病房门被轻轻推开,经纪人许姐拎着一个果篮走了进来,脸上堆着精心练习过的、试图显得关切又自然的笑容,但眼底的焦虑和一丝不易察觉的埋怨却难以完全掩盖。
“阿沉,今天感觉怎么样?伤口还疼得厉害吗?”她将果篮放在床头柜,声音放得又轻又柔,“公司那边一直在问你的情况,都很担心你。几个原本谈好的代言和项目方也天天打电话来……”
陆沉抬起眼,目光平静无波,甚至带着一丝淡淡的疏离,仿佛在看一个熟悉的陌生人。“好多了,谢谢王姐关心。”他的语气客气而平淡,打断了许姐尚未完全展开的话题。
许姐的笑容僵了一下,随即又努力加深:“那就好,那就好。你是不知道,这几天外面都快翻天了!星耀那边彻底完了,周慕深和他那几个爪牙都进去了,听说牵扯出一大串人呢!真是大快人心!”她试图用共同敌人的倒台来拉近关系,观察着陆沉的反应。
陆沉只是淡淡地“嗯”了一声,视线又回到了书页上,仿佛那只是一条无关紧要的社会新闻。
许姐有些尴尬,清了清嗓子,切入正题:“阿沉啊,你看,现在危机也算过去了,虽然过程是惊险了点……但俗话说,大难不死必有后福啊!你现在这关注度,这口碑逆袭,简直是现象级的!多少双眼睛盯着你呢!”

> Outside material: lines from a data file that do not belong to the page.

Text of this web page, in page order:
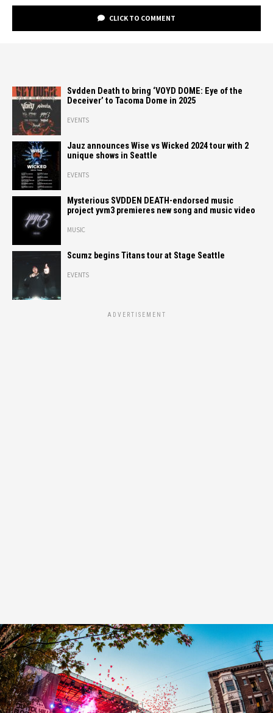
CLICK TO COMMENT
Svdden Death to bring ‘VOYD DOME: Eye of the
Deceiver’ to Tacoma Dome in 2025
EVENTS
Jauz announces Wise vs Wicked 2024 tour with 2
unique shows in Seattle
EVENTS
Mysterious SVDDEN DEATH-endorsed music
project yvm3 premieres new song and music video
MUSIC
Scumz begins Titans tour at Stage Seattle
EVENTS
ADVERTISEMENT
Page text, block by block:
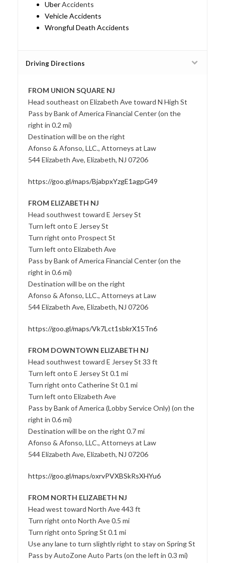
UberAccidents
Vehicle Accidents
Wrongful Death Accidents
Driving Directions
FROM UNION SQUARE NJ
Head southeast on Elizabeth Ave toward N High St
Pass by Bank of America Financial Center (on the
right in 0.2 mi)
Destination will be on the right
Afonso & Afonso, LLC., Attorneys at Law
544 Elizabeth Ave, Elizabeth, NJ 07206
https://goo.gl/maps/BjabpxYzgE1agpG49
FROM ELIZABETH NJ
Head southwest toward E Jersey St
Turn left onto E Jersey St
Turn right onto Prospect St
Turn left onto Elizabeth Ave
Pass by Bank of America Financial Center (on the
right in 0.6 mi)
Destination will be on the right
Afonso & Afonso, LLC., Attorneys at Law
544 Elizabeth Ave, Elizabeth, NJ 07206
https://goo.gl/maps/Vk7Lct1sbkrX15Tn6
FROM DOWNTOWN ELIZABETH NJ
Head southwest toward E Jersey St 33 ft
Turn left onto E Jersey St 0.1 mi
Turn right onto Catherine St 0.1 mi
Turn left onto Elizabeth Ave
Pass by Bank of America (Lobby Service Only) (on the
right in 0.6 mi)
Destination will be on the right 0.7 mi
Afonso & Afonso, LLC., Attorneys at Law
544 Elizabeth Ave, Elizabeth, NJ 07206
https://goo.gl/maps/oxrvPVXBSkRsXHYu6
FROM NORTH ELIZABETH NJ
Head west toward North Ave 443 ft
Turn right onto North Ave 0.5 mi
Turn right onto Spring St 0.1 mi
Use any lane to turn slightly right to stay on Spring St
Pass by AutoZone Auto Parts (on the left in 0.3 mi)
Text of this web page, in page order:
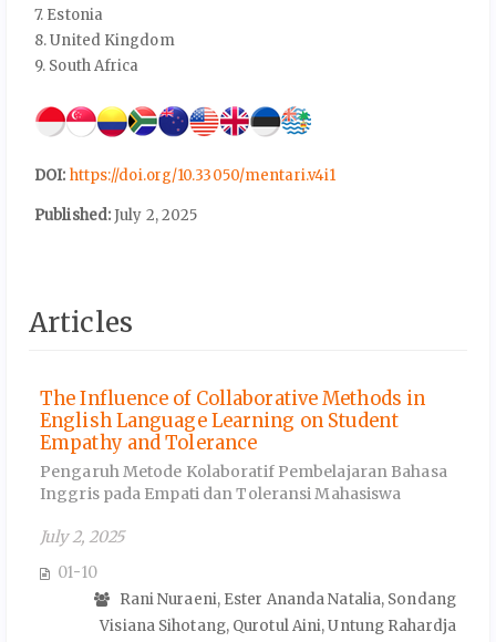
7. Estonia
8. United Kingdom
9. South Africa
DOI: https://doi.org/10.33050/mentari.v4i1
Published:July 2, 2025
Articles
The Influence of Collaborative Methods in
English Language Learning on Student
Empathy and Tolerance
Pengaruh Metode Kolaboratif Pembelajaran Bahasa
Inggris pada Empati dan Toleransi Mahasiswa
July 2, 2025
01-10
Rani Nuraeni, Ester Ananda Natalia, Sondang
Visiana Sihotang, Qurotul Aini, Untung Rahardja

她的语气变得兴奋起来,带着职业性的狂热:“公司连夜开了会,觉得这是绝地反击的最好时机!我们可以顺势打造一个‘浴火重生’、‘正义使者’的新形象!有几个顶级公益项目的代言非常契合,还有几个大导演递来了本子,都是很有深度的正剧角色!粉丝们也都在等你回归,数据……”
“许姐。”陆沉再次打断她,声音依旧平稳,却带着一种不容置疑的决绝,“那些代言、项目、还有……‘新形象’,都帮我推掉吧。”

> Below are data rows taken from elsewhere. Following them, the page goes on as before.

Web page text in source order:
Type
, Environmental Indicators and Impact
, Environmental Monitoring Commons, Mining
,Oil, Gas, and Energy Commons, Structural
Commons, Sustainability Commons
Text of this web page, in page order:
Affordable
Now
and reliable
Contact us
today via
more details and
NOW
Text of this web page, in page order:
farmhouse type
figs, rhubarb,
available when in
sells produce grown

许姐愣住了,仿佛没听清:“……推、推掉?阿沉,你知不知道你在说什么?这都是多少人抢破头都抢不到的资源!是我们打了一场漂亮的翻身仗才……”
“那不是翻身仗。”陆沉轻轻合上书,抬起头,目光清晰地看向她,里面没有任何犹豫或冲动,只有一种深思熟虑后的平静,“那只是……做回我自己而已。而做自己,不需要什么‘新形象’。”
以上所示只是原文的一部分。